Distributions form a hierarchy: Once we can generate normals efficiently, chi-squared, t, F, lognormal, and many others follow from simple arithmetic. Understanding these relationships guides algorithm design and provides verification checks.
Infinite discrete distributions have structure too: Poisson connects to exponential waiting times, Geometric has a closed-form inverse CDF, and Negative Binomial decomposes as Gamma-Poisson mixtures. These relationships transform impossible precomputation into efficient algorithms.
Multivariate normals reduce to linear algebra: The transformation \(\mathbf{X} = \boldsymbol{\mu} + \mathbf{A}\mathbf{Z}\) connects random number generation to matrix factorization. Cholesky is the workhorse; eigendecomposition handles special cases.
Numerical care pays dividends: Guarding against \(\ln(0)\), handling ill-conditioned covariance matrices, and using stable algorithms prevent rare but catastrophic failures.
Transition to Rejection Sampling
Transformation methods require that we know an explicit transformation from uniforms (or normals) to the target distribution. But what if no such transformation exists? The gamma distribution, for instance, has no simple closed-form relationship to uniforms or normals (except for integer or half-integer shape parameters).
The next section introduces rejection sampling, a universal method that can generate samples from any distribution whose density we can evaluate. The idea is elegant: propose candidates from a simpler distribution and accept or reject them probabilistically. Rejection sampling trades universality for efficiency—it always works, but may require many attempts per accepted sample. Understanding when to use transformation methods versus rejection sampling is a key skill for the computational statistician.
Key Takeaways 📝
Box–Muller transform: Converts two Uniform(0,1) variates into two independent N(0,1) variates via \(Z_1 = \sqrt{-2\ln U_1}\cos(2\pi U_2)\), \(Z_2 = \sqrt{-2\ln U_1}\sin(2\pi U_2)\). Derivation uses polar coordinates and the Jacobian.
Polar (Marsaglia) method: Eliminates trigonometric functions by rejection sampling a uniform point on the unit circle. Expected 1.27 attempts per pair; faster in compiled code.

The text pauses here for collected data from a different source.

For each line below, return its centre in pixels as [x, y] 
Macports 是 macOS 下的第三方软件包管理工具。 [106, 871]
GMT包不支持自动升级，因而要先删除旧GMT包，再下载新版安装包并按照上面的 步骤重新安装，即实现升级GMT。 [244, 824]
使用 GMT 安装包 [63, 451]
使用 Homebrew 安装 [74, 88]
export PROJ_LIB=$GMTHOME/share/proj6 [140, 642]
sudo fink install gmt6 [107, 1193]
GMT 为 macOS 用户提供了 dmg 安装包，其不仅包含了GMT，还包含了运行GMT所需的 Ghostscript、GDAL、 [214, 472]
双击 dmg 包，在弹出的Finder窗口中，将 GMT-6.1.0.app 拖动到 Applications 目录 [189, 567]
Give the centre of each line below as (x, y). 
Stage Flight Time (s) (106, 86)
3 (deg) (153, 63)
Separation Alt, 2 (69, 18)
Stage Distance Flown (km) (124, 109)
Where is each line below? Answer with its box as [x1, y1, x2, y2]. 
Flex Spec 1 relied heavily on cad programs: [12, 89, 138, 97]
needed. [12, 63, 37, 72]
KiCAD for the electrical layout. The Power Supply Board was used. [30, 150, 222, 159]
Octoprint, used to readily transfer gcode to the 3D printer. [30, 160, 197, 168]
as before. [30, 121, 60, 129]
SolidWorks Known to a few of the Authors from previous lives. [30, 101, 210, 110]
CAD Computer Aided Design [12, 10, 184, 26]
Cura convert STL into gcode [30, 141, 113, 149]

Ziggurat algorithm: Library-standard method achieving near-constant time through layered rectangles. Conceptually elegant but complex to implement correctly—use library versions.
Distribution hierarchy: From N(0,1), derive \(\chi^2_\nu\) (sum of squares), \(t_\nu\) (ratio with chi-squared), \(F_{\nu_1,\nu_2}\) (chi-squared ratio), LogNormal (exponentiation), Rayleigh (Box–Muller radius), and Maxwell (3D magnitude).

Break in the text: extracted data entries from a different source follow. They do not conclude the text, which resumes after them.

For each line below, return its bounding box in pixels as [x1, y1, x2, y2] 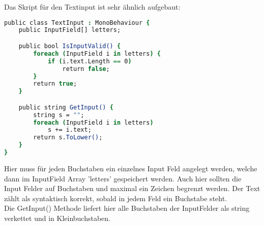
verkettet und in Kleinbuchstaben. [4, 212, 110, 223]
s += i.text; [47, 126, 92, 134]
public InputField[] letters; [18, 26, 121, 34]
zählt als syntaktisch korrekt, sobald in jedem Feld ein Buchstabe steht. [4, 193, 227, 203]
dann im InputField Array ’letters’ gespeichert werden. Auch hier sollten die [4, 173, 242, 183]
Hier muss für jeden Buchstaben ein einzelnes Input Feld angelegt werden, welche [4, 163, 257, 173]
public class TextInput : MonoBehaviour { [4, 19, 150, 26]
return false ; [62, 65, 110, 72]
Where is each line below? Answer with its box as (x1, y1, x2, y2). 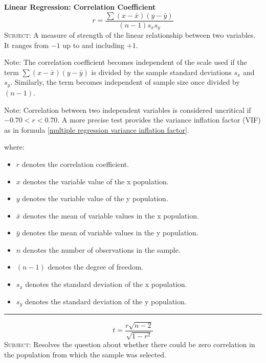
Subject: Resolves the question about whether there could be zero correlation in (4, 339, 255, 350)
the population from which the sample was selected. (4, 349, 166, 359)
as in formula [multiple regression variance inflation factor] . (4, 124, 189, 135)
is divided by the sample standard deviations (91, 66, 232, 77)
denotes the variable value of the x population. (23, 176, 169, 186)
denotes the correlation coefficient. (21, 158, 129, 169)
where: (4, 141, 25, 152)
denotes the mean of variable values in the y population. (22, 227, 198, 238)
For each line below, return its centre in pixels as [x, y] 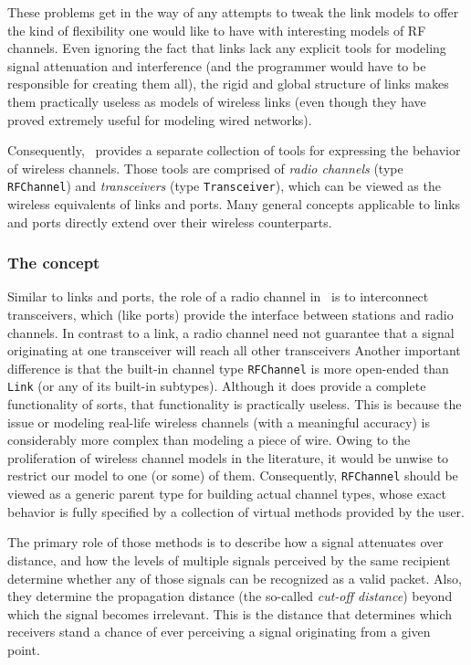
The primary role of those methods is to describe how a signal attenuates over [225, 542]
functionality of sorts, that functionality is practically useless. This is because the [235, 404]
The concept [54, 263]
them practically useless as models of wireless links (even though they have [217, 101]
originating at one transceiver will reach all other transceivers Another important [234, 350]
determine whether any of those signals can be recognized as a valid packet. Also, [235, 578]
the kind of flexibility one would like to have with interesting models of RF [217, 30]
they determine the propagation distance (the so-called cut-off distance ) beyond [230, 596]
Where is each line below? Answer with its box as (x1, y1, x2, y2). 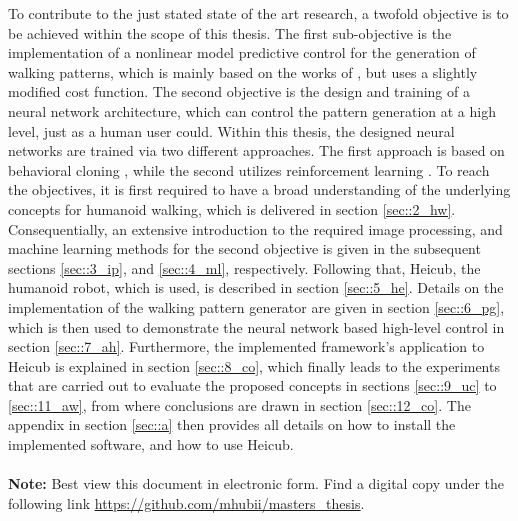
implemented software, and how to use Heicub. (8, 434, 294, 455)
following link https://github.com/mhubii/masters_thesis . (8, 492, 365, 513)
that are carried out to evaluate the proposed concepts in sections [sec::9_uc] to (8, 375, 497, 396)
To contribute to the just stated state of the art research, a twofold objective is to (8, 3, 509, 23)
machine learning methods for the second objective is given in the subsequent (8, 238, 481, 259)
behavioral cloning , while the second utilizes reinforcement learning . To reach (8, 159, 490, 180)
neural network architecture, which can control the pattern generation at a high (8, 100, 496, 121)
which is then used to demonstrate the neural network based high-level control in (8, 316, 505, 337)

Infinite discrete distributions: Poisson via product of uniforms (\(O(\lambda)\)) or normal approximation (\(O(1)\) for large \(\lambda\)); Geometric via closed-form inverse CDF (\(O(1)\)); Negative Binomial via Geometric sums or Gamma-Poisson mixture.
Multivariate normal: \(\mathbf{X} = \boldsymbol{\mu} + \mathbf{A}\mathbf{Z}\) where \(\mathbf{A}\mathbf{A}^T = \boldsymbol{\Sigma}\). Use Cholesky for speed, eigendecomposition for robustness or PSD matrices.
Numerical stability: Guard against \(\ln(0)\) with
np.maximum(U, tiny). Handle ill-conditioned covariances with jitter or eigenvalue clamping. Always verify PSD property before factorization.Outcome alignment: Transformation methods (Learning Outcome 1) provide efficient, exact sampling for major distributions. Understanding the normal-to-derived-distribution hierarchy and infinite discrete methods is essential for simulation-based inference throughout the course.